- WHAT NEEDS TO BE DONE
For the material that follows, return exactly the lines from the one with "consequences. As the" through the one with "Ramón Gallego [172, 198, 251, 215]", both ends included.

- DATASET
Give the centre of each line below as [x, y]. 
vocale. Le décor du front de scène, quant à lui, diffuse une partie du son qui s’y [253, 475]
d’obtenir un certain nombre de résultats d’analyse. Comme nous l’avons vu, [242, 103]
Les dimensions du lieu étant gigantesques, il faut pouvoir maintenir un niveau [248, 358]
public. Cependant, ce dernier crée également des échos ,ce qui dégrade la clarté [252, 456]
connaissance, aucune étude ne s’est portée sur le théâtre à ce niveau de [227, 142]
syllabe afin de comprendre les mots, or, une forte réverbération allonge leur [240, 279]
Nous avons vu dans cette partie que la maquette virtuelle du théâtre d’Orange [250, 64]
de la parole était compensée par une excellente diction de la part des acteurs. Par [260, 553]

---

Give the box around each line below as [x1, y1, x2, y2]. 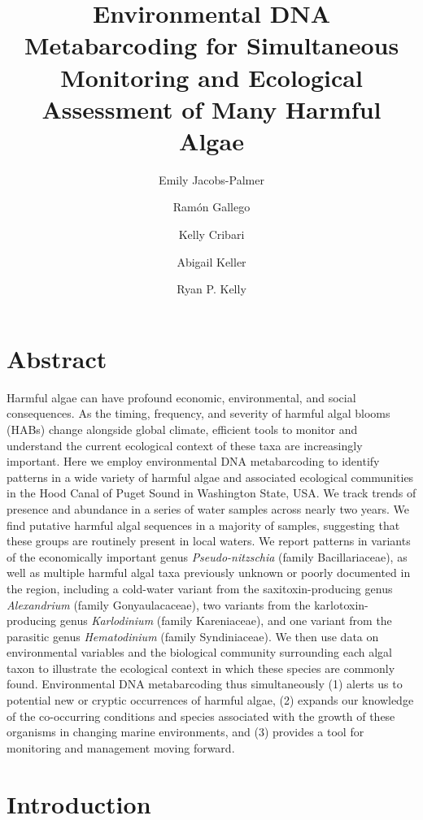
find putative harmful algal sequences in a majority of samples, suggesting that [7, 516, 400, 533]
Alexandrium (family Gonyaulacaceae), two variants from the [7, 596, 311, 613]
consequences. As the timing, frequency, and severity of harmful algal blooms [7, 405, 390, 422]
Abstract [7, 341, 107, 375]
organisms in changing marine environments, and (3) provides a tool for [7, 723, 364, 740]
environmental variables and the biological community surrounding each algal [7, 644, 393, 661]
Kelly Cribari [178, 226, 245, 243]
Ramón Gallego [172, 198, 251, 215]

- SOLVED EXERCISE
consequences. As the timing, frequency, and severity of harmful algal blooms [7, 405, 390, 422]
Abstract [7, 341, 107, 375]
organisms in changing marine environments, and (3) provides a tool for [7, 723, 364, 740]
environmental variables and the biological community surrounding each algal [7, 644, 393, 661]
Kelly Cribari [178, 226, 245, 243]
Ramón Gallego [172, 198, 251, 215]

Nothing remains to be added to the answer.